Many HEIs must, by law, present reports of their activities. This can be to align with accepted codes of conduct, to adhere to legal and financial reporting obligations, and/ or to maintain accreditations. As such, HEIs must uncover the relevant evidence and submit it in an acceptable format. To do this, there is often a need for the manual collation and cleaning of data as well as its analysis and reporting. This gives rise to potential incomplete or inaccurate data, with subsequent analyses then relying on this dataset, which amplifies the impacts of poor data. Manual data collection, analysis and reporting are often labour-intensive and can lead to bias (including selective disclosure and incomplete reporting) (Abhayawansa Citation2022; Chagas et al. Citation2022). The current evidence suggests it is likely that HEIs face problems such as these in reporting on their SDG commitments (Adomßent et al. Citation2014; Finsterwalder and Kuppelwieser Citation2020; Geng and Zhao Citation2020).

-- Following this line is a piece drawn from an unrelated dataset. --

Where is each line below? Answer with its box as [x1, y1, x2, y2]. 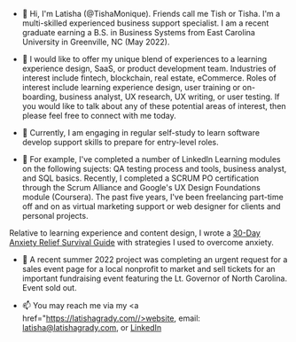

Most HEIs do not have a means to efficiently capture SDG-related evidence at scale and to report it (Gutiérrez-Mijares et al. Citation2023). This is despite large available datasets containing crucial information. Many HEIs rely on the manual reporting approach we outline here and, accordingly, are susceptible to the issues that this raises. We suggest that finding ways to automate SDG reporting is a crucial step towards improving efficiency while also increasing the likelihood that HEIs have visibility of the SDG outcomes that they produce. This is essential to increasing HEI engagement in SDGs, an area where there are currently substantial opportunities for improvement (Findler et al. Citation2019; Leal Filho et al. Citation2020; Leal Filho, Salvia, and Eustachio Citation2023).

Methodology

Our goal in this study is to develop a method that allows HEIs to capture, analyse and report on the SDG content in their educational offerings. Our approach is most useful where large-scale, diverse data are available and, where the need to invest in dedicated resources for analysis and reporting is significant. Therefore, we base our study at a major Australian university with more than 50,000 students enrolled across its education programmes. The university has seven major faculties and 161 Schools, a main campus located in a state capital city and a range of other campuses and facilities throughout the state. The university offers a broad range of programmes, spanning arts, humanities, law, business, medicine, science, and engineering. Each educational offering by the university varies in its SDG-related content. While there is wide interest in the SDGs, the university, at the time of writing, was still in the process of developing a robust approach to capturing and reporting SDG content across its educational offerings. Given its characteristics, we felt this was an ideal setting for our study.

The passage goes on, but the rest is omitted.